The admission desk is just to the right, so we went there and paid. While doing this, we kept hearing a very loud, booming voice. One of the workers at the desk told it was the reenactment of “The Buffalo Soldiers Story” by Trooper Briggs and that it had just started. He showed us the way to a meeting room where a gentleman dressed in a U. S. Calvary uniform was standing in front of the assortment of chairs telling his story and gesturing with great, broad motion. Trooper Briggs gave a lengthy, well detailed, presentation of an encounter with American Indians while on patrol out in the West.
He was able to enthrall the audience during the story and would change the tone of his voice, and his mannerisms, for several of the characters he was talking for. The “First Sergeant” was one of the most noticeable. The presentation went on for about 20-30 minutes. I have met a few true storytellers over the years; he is definitely one of them. At the close of the presentation, he abruptly marches out of the room and heads for the front of the museum, thus ending the story with the troop riding away from the battle and continuing on patrol.
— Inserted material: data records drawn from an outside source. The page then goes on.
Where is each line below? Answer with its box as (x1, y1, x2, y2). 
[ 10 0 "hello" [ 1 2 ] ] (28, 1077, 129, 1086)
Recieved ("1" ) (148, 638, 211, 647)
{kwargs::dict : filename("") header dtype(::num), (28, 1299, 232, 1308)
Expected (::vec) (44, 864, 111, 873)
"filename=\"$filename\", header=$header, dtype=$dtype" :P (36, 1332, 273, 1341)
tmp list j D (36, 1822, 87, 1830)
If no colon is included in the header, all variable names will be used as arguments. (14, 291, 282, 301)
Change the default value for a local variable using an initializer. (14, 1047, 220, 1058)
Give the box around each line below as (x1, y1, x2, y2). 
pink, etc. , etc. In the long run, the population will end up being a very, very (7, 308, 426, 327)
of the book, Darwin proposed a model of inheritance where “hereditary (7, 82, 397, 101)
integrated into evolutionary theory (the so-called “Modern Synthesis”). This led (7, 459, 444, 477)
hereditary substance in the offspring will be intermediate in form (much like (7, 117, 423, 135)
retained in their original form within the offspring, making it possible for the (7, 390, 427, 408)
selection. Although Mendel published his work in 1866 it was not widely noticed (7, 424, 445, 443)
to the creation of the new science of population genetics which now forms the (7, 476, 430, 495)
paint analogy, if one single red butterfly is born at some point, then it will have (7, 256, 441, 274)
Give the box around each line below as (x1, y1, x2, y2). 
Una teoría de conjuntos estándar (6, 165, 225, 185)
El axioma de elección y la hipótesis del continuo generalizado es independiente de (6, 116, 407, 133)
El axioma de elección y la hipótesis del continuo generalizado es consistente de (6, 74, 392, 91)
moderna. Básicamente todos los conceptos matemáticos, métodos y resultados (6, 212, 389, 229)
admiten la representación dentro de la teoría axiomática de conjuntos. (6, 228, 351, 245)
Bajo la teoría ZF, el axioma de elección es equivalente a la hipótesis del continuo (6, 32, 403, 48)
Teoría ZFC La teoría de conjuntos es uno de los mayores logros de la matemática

It was a little startling, but very effective method of ending. The gentleman that had showed us the room came back and told us, and several others that he had brought before us, that a continuous showing of a DVD about the museum’s story was being shown in another room and he could show us where. Most everyone followed him to a smaller room where we sat and watched the show talking about why the museum was created and the people it was there to honor.